**Work to complete**. For each line below that holds "กรายเด", return the line as it stands.

(Data items)
--------------------------------

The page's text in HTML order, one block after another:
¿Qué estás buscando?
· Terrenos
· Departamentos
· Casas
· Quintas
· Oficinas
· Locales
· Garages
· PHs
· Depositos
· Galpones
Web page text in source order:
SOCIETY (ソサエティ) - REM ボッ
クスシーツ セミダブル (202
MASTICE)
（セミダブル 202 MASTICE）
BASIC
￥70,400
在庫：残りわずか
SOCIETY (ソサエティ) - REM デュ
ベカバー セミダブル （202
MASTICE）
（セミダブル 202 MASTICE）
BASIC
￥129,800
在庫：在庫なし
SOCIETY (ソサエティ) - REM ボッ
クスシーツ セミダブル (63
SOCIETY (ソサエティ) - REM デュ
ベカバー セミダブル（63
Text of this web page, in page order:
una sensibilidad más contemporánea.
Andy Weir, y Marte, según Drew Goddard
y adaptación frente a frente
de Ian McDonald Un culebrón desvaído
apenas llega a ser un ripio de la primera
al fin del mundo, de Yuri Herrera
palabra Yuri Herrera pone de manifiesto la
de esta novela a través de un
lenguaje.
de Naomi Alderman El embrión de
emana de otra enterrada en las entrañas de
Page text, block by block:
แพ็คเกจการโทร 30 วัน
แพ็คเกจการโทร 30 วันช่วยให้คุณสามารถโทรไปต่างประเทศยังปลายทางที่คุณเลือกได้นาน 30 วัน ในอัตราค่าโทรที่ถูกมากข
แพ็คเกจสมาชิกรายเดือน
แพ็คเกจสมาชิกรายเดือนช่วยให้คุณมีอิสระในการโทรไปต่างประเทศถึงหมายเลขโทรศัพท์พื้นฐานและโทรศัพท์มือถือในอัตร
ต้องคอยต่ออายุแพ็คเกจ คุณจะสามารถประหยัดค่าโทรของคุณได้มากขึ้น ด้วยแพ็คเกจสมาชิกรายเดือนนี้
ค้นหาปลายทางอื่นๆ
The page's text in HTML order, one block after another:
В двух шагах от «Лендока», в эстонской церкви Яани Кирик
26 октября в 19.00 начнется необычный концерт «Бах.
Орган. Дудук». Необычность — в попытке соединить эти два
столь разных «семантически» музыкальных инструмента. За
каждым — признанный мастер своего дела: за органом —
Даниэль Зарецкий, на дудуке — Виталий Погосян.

--------------------------------

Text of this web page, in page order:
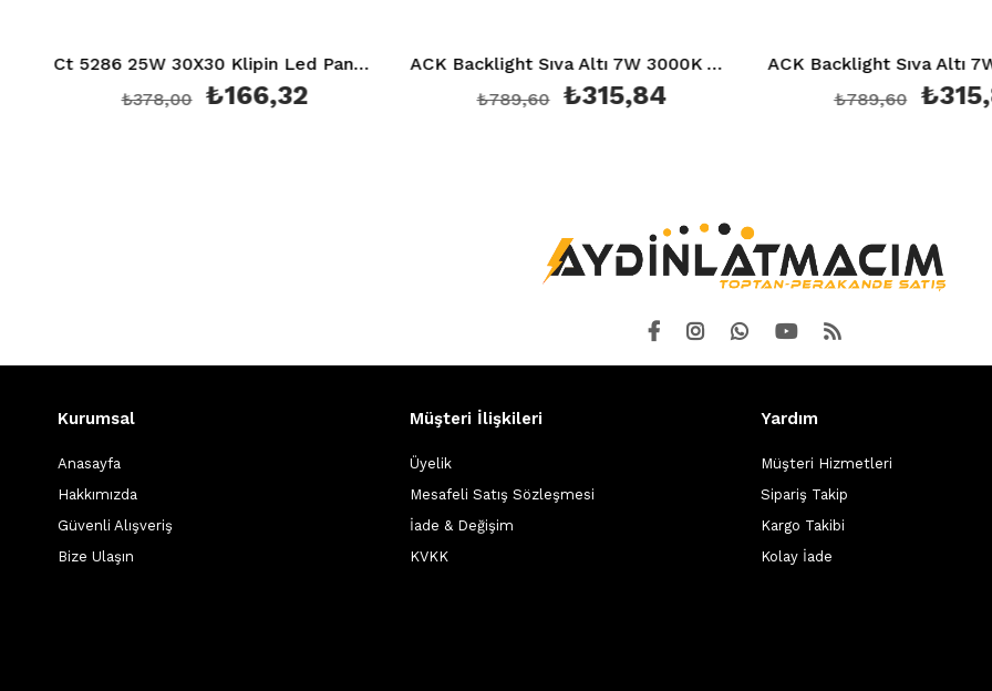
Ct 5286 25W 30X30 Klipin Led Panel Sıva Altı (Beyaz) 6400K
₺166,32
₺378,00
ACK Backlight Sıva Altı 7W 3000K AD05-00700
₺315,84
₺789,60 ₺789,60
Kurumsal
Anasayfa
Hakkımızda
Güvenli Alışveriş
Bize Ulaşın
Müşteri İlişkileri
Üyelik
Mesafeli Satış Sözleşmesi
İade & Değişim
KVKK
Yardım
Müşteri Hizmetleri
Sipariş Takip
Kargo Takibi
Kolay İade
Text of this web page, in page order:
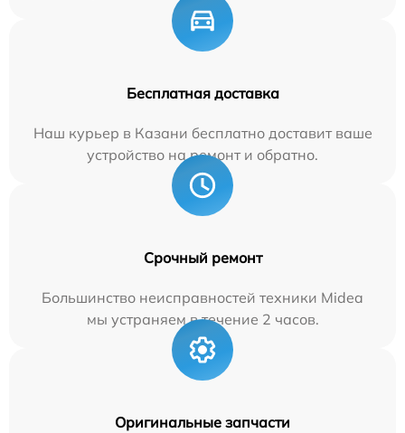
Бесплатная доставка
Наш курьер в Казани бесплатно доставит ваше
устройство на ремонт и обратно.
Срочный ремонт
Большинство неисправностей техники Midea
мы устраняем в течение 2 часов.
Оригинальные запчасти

--------------------------------

**Exercise output**.
แพ็คเกจสมาชิกรายเดือน
แพ็คเกจสมาชิกรายเดือนช่วยให้คุณมีอิสระในการโทรไปต่างประเทศถึงหมายเลขโทรศัพท์พื้นฐานและโทรศัพท์มือถือในอัตร
ต้องคอยต่ออายุแพ็คเกจ คุณจะสามารถประหยัดค่าโทรของคุณได้มากขึ้น ด้วยแพ็คเกจสมาชิกรายเดือนนี้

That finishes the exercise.